> EXERCISE
Write out the whole listing below exactly, skipping each picture.

> MATERIAL FOR THE TASK
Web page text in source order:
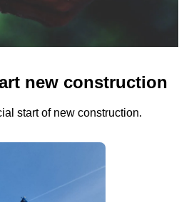
new construction
start of new construction.
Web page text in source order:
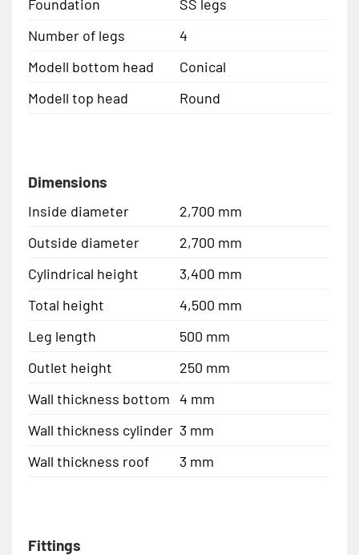
Foundation
SS legs
Number of legs
4
Modell bottom head
Conical
Modell top head
Round
Dimensions
Inside diameter
2,700 mm
Outside diameter
2,700 mm
Cylindrical height
3,400 mm
Total height
4,500 mm
Leg length
500 mm
Outlet height
250 mm
Wall thickness bottom 4 mm
Wall thickness cylinder 3 mm
Wall thickness roof
3 mm
Fittings
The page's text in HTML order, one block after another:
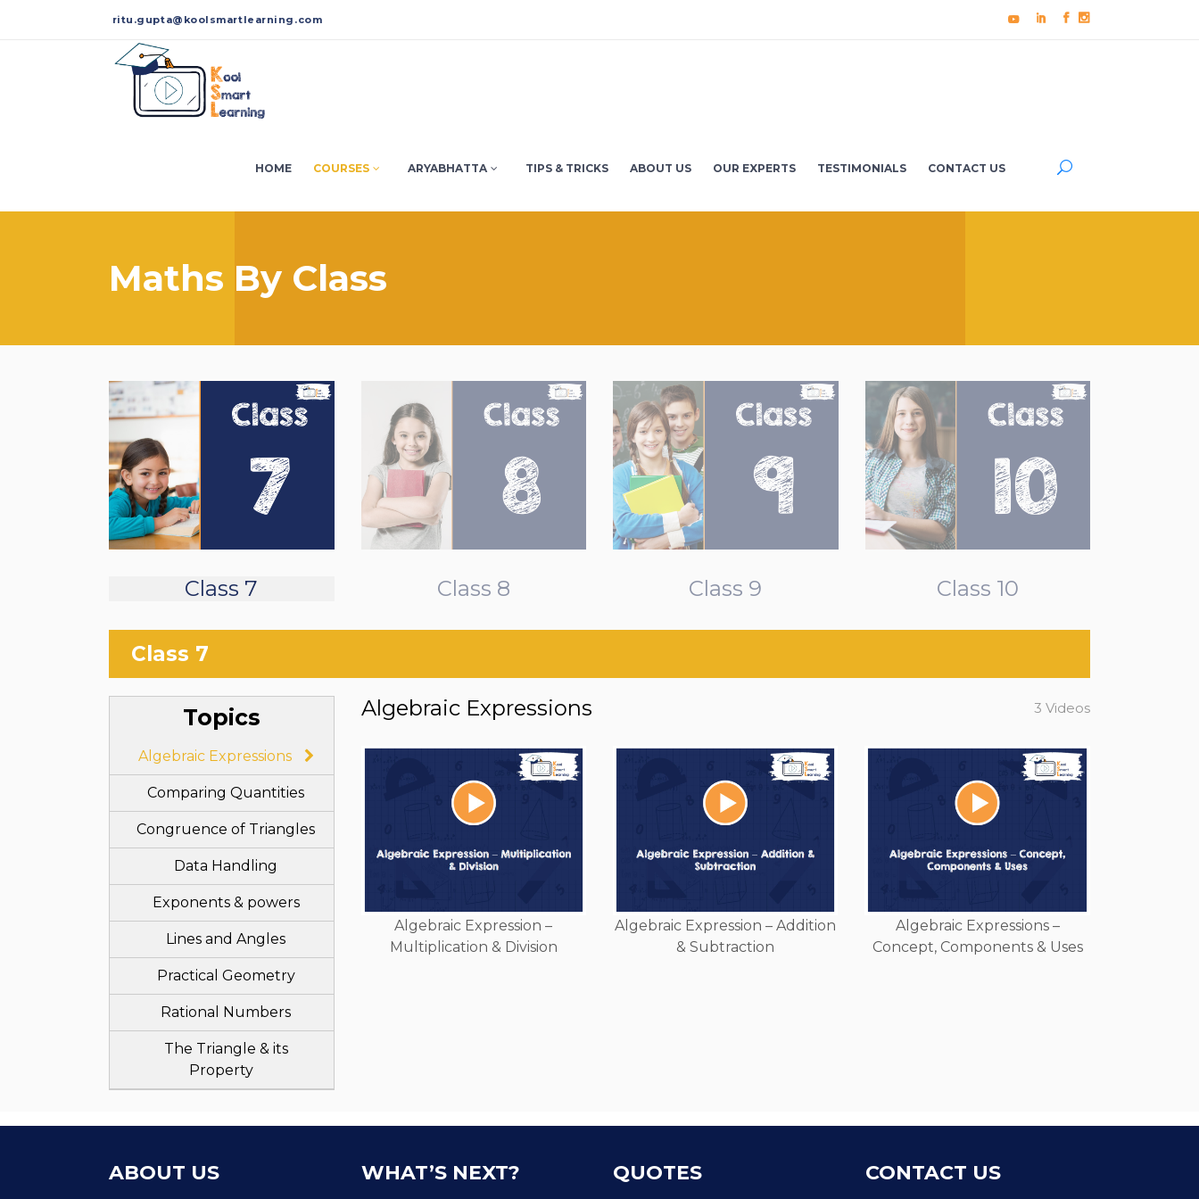
ritu.gupta@koolsmartlearning.com
HOME COURSES ARYABHATTA TIPS & TRICKS ABOUT US OUR EXPERTS TESTIMONIALS CONTACT US
Maths By Class
Class 7 Class 8 Class 9 Class 10
Class 7
Topics
Algebraic Expressions
Comparing Quantities
Congruence of Triangles
Data Handling
Exponents & powers
Lines and Angles
Practical Geometry
Rational Numbers
The Triangle & its
Property
Algebraic Expressions 3 Videos
Algebraic Expression –
Multiplication & Division
Algebraic Expression – Addition
& Subtraction
Algebraic Expressions –
Concept, Components & Uses
ABOUT US WHAT’S NEXT? QUOTES CONTACT US
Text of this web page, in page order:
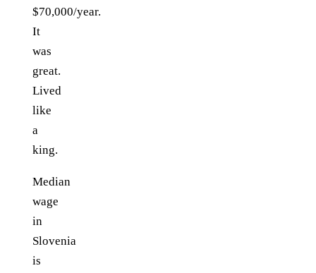
$70,000/year.
It
was
great.
Lived
like
a
king.
Median
wage
in
Slovenia
is
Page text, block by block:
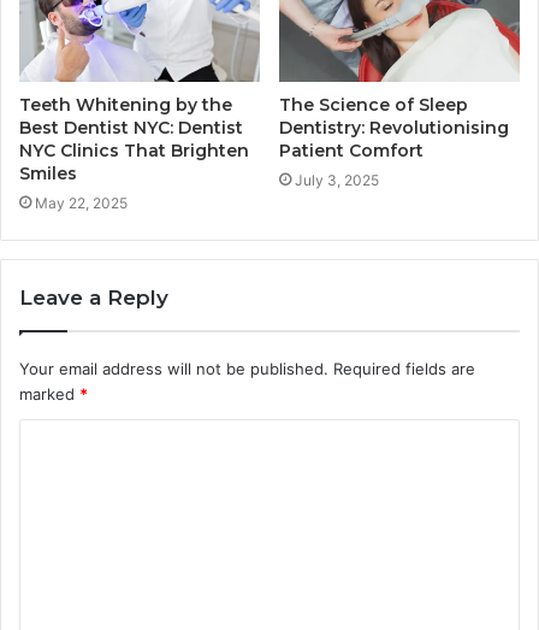
Teeth Whitening by the
Best Dentist NYC: Dentist
NYC Clinics That Brighten
Smiles
May 22, 2025
The Science of Sleep
Dentistry: Revolutionising
Patient Comfort
July 3, 2025
Leave a Reply
Your email address will not be published. Required fields are
marked *
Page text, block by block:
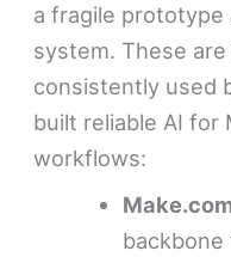
a fragile
system. These
consistently used
built reliable AI for
workflows:
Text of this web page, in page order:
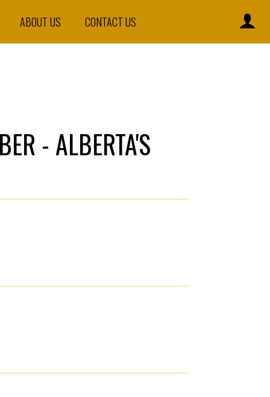
ABOUT US CONTACT US
- ALBERTA'S
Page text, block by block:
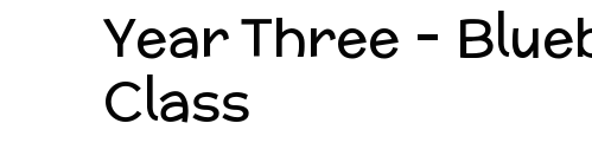
Year Three -
Class
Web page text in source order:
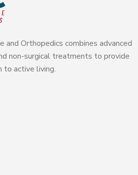
and Orthopedics combines advanced
non-surgical treatments to provide
to active living.
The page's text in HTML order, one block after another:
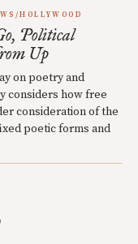
HOLLYWOOD
Political
Up
on poetry and
considers how free
consideration of the
poetic forms and

> RESULT FOR THIS TASK
Web page text in source order:
new construction
start of new construction.
Web page text in source order:
Foundation
SS legs
Number of legs
4
Modell bottom head
Conical
Modell top head
Round
Dimensions
Inside diameter
2,700 mm
Outside diameter
2,700 mm
Cylindrical height
3,400 mm
Total height
4,500 mm
Leg length
500 mm
Outlet height
250 mm
Wall thickness bottom 4 mm
Wall thickness cylinder 3 mm
Wall thickness roof
3 mm
Fittings
The page's text in HTML order, one block after another:
ritu.gupta@koolsmartlearning.com
HOME COURSES ARYABHATTA TIPS & TRICKS ABOUT US OUR EXPERTS TESTIMONIALS CONTACT US
Maths By Class
Class 7 Class 8 Class 9 Class 10
Class 7
Topics
Algebraic Expressions
Comparing Quantities
Congruence of Triangles
Data Handling
Exponents & powers
Lines and Angles
Practical Geometry
Rational Numbers
The Triangle & its
Property
Algebraic Expressions 3 Videos
Algebraic Expression –
Multiplication & Division
Algebraic Expression – Addition
& Subtraction
Algebraic Expressions –
Concept, Components & Uses
ABOUT US WHAT’S NEXT? QUOTES CONTACT US
Text of this web page, in page order:
$70,000/year.
It
was
great.
Lived
like
a
king.
Median
wage
in
Slovenia
is
Page text, block by block:
Teeth Whitening by the
Best Dentist NYC: Dentist
NYC Clinics That Brighten
Smiles
May 22, 2025
The Science of Sleep
Dentistry: Revolutionising
Patient Comfort
July 3, 2025
Leave a Reply
Your email address will not be published. Required fields are
marked *
Page text, block by block:
a fragile
system. These
consistently used
built reliable AI for
workflows:
Text of this web page, in page order:
ABOUT US CONTACT US
- ALBERTA'S
Page text, block by block:
Year Three -
Class
Web page text in source order:
and Orthopedics combines advanced
non-surgical treatments to provide
to active living.
The page's text in HTML order, one block after another:
HOLLYWOOD
Political
Up
on poetry and
considers how free
consideration of the
poetic forms and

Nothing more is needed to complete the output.